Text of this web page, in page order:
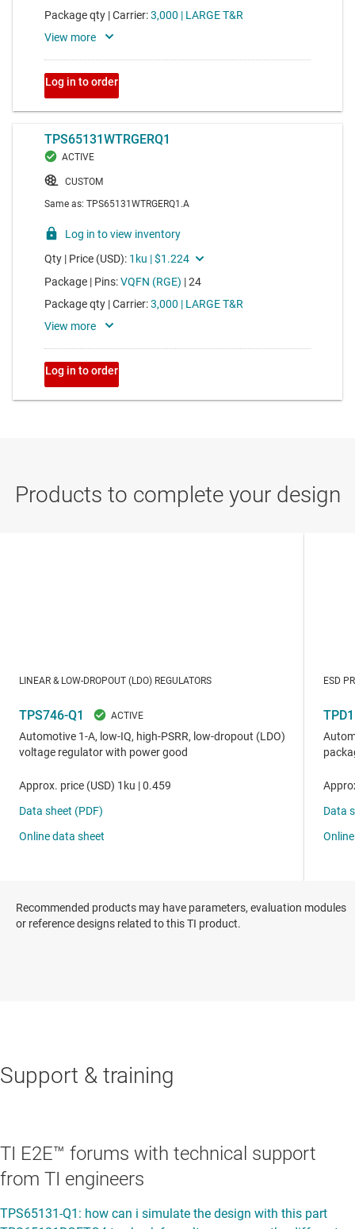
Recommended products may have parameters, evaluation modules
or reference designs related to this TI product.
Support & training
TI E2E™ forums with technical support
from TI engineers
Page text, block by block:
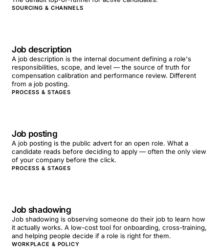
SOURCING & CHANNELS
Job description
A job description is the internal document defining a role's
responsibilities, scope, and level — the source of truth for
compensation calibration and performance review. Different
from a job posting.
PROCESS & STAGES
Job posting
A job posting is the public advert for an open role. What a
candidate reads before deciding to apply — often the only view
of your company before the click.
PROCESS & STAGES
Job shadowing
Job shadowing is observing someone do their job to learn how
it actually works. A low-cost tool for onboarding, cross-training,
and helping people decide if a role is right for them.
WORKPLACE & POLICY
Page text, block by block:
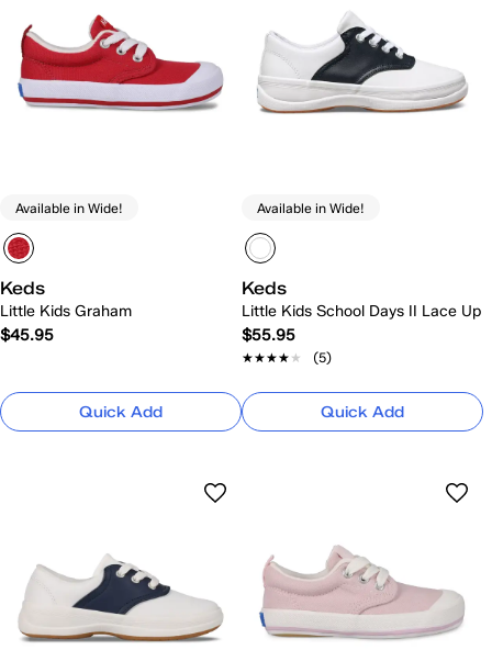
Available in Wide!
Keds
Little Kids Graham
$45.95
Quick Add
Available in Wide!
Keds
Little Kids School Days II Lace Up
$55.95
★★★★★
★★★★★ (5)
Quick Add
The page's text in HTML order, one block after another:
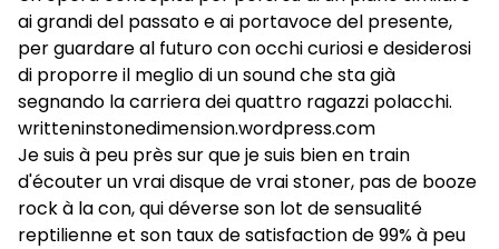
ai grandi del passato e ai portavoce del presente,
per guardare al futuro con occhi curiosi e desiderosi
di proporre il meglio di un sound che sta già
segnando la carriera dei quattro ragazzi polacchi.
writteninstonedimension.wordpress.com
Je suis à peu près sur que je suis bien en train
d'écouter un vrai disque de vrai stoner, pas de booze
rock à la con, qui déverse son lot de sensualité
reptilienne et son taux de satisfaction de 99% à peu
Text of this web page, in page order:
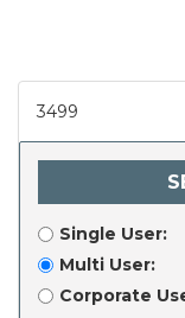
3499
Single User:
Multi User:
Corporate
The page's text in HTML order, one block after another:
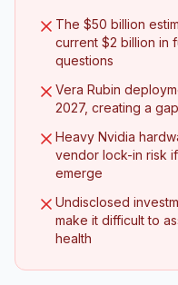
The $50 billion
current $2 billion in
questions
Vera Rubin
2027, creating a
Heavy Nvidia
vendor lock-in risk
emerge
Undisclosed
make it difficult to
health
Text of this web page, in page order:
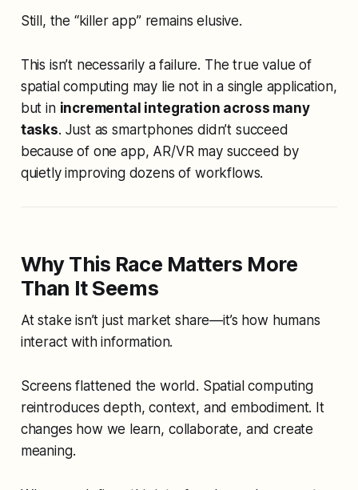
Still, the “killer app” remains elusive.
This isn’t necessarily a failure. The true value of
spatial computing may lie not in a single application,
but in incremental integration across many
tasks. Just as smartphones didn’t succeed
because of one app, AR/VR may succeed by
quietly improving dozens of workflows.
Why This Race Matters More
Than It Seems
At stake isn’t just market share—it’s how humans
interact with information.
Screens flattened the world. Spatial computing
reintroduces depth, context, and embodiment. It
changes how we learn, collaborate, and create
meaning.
::::::::
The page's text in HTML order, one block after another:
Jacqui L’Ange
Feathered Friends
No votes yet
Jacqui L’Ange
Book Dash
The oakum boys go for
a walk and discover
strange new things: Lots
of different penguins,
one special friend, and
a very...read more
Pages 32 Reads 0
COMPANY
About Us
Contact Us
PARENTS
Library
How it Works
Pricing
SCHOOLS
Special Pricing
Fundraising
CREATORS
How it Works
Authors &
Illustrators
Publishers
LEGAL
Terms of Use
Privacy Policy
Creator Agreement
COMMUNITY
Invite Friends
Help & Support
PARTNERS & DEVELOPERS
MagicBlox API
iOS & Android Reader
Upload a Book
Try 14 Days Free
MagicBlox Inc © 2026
::::::::
Task objective
Retype exactly the span of lines from the one with "Invite Friends" through the one with "MagicBlox Inc © 2026"; include both ends and omit the rest of the material.

Solution to this task
Invite Friends
Help & Support
PARTNERS & DEVELOPERS
MagicBlox API
iOS & Android Reader
Upload a Book
Try 14 Days Free
MagicBlox Inc © 2026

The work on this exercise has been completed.